## TASK GOAL
The answer must be every line of the records in which the string "yield" appears.

## RECORDED DATA

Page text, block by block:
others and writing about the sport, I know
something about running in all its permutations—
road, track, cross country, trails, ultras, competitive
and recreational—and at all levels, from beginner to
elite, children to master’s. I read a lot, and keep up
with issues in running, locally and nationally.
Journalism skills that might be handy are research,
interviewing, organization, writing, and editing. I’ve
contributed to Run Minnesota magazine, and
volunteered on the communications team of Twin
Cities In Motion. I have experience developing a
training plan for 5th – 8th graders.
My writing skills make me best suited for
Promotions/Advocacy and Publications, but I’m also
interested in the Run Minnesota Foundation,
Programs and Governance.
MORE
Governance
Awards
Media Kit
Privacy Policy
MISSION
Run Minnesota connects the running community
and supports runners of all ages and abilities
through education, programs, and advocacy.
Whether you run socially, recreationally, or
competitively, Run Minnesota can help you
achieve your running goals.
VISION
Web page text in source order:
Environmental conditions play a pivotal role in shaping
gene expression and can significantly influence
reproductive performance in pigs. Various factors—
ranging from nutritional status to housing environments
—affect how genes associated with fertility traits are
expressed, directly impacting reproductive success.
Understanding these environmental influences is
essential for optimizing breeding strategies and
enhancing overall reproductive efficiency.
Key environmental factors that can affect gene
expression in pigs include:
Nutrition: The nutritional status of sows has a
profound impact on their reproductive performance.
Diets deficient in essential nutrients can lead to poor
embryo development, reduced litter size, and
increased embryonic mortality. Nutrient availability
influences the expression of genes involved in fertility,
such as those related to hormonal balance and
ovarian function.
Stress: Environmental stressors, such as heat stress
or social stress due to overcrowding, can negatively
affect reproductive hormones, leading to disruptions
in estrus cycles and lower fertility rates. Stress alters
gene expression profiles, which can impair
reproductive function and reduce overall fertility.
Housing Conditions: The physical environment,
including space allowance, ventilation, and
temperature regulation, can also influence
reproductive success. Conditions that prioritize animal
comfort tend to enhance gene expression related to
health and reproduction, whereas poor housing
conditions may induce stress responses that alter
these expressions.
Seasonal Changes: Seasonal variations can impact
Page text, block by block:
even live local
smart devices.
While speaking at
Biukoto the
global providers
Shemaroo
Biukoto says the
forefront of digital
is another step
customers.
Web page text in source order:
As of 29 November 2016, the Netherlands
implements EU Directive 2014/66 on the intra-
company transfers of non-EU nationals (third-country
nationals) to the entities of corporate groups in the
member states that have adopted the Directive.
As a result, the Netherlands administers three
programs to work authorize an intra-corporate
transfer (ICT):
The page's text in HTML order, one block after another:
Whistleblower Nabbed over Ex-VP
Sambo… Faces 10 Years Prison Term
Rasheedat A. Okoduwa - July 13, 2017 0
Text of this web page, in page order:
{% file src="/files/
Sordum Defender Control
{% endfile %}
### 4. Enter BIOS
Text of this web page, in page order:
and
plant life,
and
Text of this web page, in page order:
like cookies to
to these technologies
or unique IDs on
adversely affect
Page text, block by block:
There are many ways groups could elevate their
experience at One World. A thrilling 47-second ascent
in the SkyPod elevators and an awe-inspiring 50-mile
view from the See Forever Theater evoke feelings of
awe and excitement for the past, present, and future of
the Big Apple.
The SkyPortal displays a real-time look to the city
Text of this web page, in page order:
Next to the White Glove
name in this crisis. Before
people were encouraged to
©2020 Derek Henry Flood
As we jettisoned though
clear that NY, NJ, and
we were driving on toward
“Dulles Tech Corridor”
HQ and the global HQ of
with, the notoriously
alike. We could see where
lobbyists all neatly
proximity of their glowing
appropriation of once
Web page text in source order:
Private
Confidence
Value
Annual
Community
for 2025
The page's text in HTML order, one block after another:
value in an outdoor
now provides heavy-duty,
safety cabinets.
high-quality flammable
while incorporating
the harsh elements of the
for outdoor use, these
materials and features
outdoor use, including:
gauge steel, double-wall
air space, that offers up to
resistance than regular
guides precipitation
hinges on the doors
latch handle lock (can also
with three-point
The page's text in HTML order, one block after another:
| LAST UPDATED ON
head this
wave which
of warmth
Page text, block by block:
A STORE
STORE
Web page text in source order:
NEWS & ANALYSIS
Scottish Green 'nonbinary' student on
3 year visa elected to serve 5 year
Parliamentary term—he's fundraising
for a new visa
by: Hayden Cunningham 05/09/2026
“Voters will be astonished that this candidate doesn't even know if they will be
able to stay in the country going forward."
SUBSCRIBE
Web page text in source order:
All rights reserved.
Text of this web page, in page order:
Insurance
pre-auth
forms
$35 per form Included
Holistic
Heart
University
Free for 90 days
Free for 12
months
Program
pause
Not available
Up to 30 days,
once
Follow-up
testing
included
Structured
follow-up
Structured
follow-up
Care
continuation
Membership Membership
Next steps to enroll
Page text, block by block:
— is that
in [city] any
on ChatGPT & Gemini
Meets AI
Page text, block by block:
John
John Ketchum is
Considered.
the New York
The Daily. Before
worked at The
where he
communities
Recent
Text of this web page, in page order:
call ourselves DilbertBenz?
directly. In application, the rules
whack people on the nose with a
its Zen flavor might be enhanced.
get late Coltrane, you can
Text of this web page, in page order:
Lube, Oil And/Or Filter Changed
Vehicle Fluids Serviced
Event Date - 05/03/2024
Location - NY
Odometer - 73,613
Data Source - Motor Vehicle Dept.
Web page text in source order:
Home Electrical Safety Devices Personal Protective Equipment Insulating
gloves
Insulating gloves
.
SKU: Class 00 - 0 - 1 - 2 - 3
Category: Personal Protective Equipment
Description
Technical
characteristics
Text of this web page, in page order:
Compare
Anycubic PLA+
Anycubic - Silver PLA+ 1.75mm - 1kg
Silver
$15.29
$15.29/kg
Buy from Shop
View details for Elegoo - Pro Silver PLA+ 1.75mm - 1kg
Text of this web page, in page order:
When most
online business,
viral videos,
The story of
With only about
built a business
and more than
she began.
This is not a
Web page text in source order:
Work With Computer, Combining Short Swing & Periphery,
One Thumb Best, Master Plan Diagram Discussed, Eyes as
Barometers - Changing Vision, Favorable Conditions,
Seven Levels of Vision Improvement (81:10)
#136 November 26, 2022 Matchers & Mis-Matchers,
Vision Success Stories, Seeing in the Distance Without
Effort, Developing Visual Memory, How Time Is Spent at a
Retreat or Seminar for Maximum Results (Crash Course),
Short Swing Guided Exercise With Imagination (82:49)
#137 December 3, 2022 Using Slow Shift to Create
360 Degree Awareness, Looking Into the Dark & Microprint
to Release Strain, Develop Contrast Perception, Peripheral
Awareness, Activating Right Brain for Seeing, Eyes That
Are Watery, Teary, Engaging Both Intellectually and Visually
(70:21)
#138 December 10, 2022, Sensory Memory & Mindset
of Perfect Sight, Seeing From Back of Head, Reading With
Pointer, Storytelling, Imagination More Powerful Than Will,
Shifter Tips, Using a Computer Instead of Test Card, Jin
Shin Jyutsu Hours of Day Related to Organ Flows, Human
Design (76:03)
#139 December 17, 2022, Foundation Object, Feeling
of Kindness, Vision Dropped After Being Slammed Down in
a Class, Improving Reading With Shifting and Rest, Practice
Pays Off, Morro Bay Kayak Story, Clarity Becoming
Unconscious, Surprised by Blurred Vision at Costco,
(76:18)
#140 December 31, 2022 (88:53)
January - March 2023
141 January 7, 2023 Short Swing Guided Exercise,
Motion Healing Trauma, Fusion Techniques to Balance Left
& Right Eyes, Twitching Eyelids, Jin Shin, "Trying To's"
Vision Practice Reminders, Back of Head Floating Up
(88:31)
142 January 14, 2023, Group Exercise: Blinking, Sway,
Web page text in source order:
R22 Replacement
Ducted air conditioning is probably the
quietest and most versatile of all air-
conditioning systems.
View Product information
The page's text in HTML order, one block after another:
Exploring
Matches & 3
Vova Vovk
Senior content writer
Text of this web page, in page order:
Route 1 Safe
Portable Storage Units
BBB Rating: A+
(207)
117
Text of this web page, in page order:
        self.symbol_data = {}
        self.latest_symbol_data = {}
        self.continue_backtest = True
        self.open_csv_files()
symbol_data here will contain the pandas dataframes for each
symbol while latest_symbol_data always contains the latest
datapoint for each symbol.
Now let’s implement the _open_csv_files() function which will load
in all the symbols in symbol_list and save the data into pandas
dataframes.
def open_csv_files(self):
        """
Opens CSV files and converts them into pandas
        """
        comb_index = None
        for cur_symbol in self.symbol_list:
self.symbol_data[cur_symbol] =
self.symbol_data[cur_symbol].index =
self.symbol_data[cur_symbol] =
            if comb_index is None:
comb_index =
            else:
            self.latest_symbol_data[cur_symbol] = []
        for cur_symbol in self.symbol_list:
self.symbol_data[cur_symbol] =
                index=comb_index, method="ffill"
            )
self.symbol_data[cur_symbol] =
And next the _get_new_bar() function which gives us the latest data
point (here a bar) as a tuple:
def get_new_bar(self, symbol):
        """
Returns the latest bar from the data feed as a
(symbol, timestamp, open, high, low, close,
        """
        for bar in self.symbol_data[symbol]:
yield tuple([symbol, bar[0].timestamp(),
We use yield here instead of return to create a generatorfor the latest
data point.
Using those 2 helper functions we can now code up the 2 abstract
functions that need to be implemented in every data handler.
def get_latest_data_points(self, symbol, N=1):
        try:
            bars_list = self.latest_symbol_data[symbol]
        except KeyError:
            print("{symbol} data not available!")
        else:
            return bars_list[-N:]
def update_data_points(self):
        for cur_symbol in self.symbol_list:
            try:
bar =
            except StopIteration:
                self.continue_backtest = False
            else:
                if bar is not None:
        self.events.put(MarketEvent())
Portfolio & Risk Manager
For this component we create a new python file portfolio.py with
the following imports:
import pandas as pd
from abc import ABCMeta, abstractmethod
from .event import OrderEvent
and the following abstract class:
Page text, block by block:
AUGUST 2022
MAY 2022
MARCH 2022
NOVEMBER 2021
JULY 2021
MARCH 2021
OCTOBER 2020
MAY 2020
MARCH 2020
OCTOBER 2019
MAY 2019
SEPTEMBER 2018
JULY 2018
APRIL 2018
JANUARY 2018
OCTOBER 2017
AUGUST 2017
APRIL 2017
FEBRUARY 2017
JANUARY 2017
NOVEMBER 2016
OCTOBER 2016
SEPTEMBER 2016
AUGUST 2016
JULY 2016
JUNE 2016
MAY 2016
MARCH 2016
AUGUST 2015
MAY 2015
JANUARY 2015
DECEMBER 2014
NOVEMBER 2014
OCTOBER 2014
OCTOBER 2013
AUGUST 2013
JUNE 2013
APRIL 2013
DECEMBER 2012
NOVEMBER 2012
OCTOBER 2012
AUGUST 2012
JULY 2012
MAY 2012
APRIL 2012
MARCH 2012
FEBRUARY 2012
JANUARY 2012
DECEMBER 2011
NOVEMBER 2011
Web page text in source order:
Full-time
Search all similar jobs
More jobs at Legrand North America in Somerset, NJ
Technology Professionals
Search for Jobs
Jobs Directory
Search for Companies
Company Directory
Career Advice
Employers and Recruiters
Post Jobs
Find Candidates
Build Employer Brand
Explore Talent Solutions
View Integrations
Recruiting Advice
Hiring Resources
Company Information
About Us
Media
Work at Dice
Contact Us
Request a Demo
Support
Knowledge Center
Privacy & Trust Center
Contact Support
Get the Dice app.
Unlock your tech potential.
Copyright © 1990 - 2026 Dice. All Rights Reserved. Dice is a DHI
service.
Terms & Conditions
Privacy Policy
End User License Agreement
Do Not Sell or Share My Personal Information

## RESULT BELOW
yield tuple([symbol, bar[0].timestamp(),
We use yield here instead of return to create a generatorfor the latest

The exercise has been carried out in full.